As such, making new and improved versions of the existing product is not what matters, but rather, providing enhanced customer benefits. The priority should not be to make Product 2.0 but to provide Benefit 2X to the customer.
Entrepreneurs who don’t recognize this truth can expect to face dire consequences in the marketplace. A short-sighted focus on improving products will open the door for competitors to enter the market and offer enhanced customer benefits through new, innovative means. If you live by the sword, prepare to die by bullets.
Why do many entrepreneurs fail to learn this lesson? The issue starts at the idea stage of the entrepreneur’s journey. For many entrepreneurs, the source of their ideas is not based on interactions with customers, but rather interactions with various technologies and products in the marketplace.
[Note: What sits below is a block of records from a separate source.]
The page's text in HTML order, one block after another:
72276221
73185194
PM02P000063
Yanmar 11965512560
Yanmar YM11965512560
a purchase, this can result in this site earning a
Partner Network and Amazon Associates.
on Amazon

The ideas are therefore product-oriented, and not customer-oriented. The end result is entrepreneurs who have solutions that are not tied to clearly defined customer problems. The ideas are simple solutions looking for problems, and this leads to entrepreneurs trying to force fit their ideas in the marketplace. Most experts will say that the disappointing performance of products like Segway and Tivo are examples of this flawed approach. Great technology does not necessarily translate into great products.
Even if the entrepreneur’s idea came from a careful study of customer needs and was thus, customer–oriented, history has shown that most entrepreneurs become increasingly product-orientated once they taste early success. This is because most entrepreneurs face substantial financial pressure in their early years and they fall prey to what is called the marginal thinking trap.
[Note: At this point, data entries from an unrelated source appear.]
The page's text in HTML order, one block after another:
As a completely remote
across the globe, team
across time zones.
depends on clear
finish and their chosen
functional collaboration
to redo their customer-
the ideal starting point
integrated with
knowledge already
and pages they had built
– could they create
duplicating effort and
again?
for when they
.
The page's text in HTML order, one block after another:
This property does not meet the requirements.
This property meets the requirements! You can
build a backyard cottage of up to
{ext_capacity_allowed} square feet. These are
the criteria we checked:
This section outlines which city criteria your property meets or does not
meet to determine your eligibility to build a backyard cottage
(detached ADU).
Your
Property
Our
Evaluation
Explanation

The Marginal Thinking Trap
The marginal thinking trap can be explained as follows. For every investment decision, there are typically two alternatives: the first alternative is the full cost of making something from scratch, and the second is to leverage what exists, leading to only additional or marginal costs. In general, the latter alternative, the marginal cost option, will be preferred and chosen.
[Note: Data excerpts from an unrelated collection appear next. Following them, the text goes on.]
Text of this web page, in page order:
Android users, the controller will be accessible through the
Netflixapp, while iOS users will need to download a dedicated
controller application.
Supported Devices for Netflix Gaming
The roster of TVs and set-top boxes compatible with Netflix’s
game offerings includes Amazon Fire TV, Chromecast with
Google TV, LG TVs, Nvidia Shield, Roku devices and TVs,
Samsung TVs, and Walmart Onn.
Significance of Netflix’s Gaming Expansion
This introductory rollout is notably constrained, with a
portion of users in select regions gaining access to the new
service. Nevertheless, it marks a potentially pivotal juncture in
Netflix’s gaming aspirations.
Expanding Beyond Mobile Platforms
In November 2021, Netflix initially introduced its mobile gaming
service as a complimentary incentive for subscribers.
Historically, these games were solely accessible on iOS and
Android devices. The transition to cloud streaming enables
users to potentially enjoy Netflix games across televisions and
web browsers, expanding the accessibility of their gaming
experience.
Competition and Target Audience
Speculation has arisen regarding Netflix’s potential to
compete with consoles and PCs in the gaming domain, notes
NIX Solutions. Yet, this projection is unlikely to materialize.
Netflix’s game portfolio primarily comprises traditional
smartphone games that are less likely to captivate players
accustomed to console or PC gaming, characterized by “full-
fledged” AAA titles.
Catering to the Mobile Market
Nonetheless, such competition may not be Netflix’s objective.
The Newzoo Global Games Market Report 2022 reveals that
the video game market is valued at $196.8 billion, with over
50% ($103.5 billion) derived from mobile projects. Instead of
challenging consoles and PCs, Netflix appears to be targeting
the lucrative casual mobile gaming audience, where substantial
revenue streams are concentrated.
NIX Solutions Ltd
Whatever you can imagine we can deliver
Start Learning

Management thinkers like Clayton Christensen have shown that although this seems like a sound decision in the short term, it can have adverse consequences in the long term because this option hides the cost of not investing in what could be a better alternative. Henry Ford understood the implications of this trap, many decades ago. It was Ford who said, “If you need a machine and don’t buy it, you will find that you have paid for it, and don’t have it.”
For an entrepreneur who may be just getting traction in the marketplace, the marginal thinking trap is very real. For example, if a new technology emerges that has the promise of enhanced benefits for the customer, the entrepreneur has to decide between investing in the full cost of the new technology, or working with the existing product, and incur only marginal costs.
It is easy to see how a cash-strapped entrepreneur will choose the latter option. After all, why invest in the new technology that may not be proven? However, by choosing the marginal cost alternative, the entrepreneur is selecting the product-oriented option and could pay dearly if the new technology ultimately provides superior benefits to customers. By falling into this trap, the entrepreneur leaves the door open to others who could bring the new technology to market and take away the entrepreneur’s customers. According to Clayton Christensen, it was the marginal thinking trap that killed a company like Blockbuster and enabled the successful growth of Netflix.
Ready for Tomorrow’s Bullets?
The marginal thinking trap is a real issue to existing startups which have begun to enjoy success in the marketplace. These start-ups are often faced with emerging technologies that may better address their customers’ needs. Should they invest in the new technologies? This is a difficult decision, but true entrepreneurs will not disregard or ignore anything that has the likelihood of better serving their customers. After all, it is customer benefits that must be nurtured and enhanced, not products. Products die; customer needs will tend to persist and grow.
A question to all entrepreneurs: if you are the swords of today, are you ignoring the possible bullets of tomorrow?
Author: Arun Pereira, Executive Director of the Centre for Learning and Management Practice, ISB
Source: This article is reproduced from Entrepreneur, India dated November 3, 2016.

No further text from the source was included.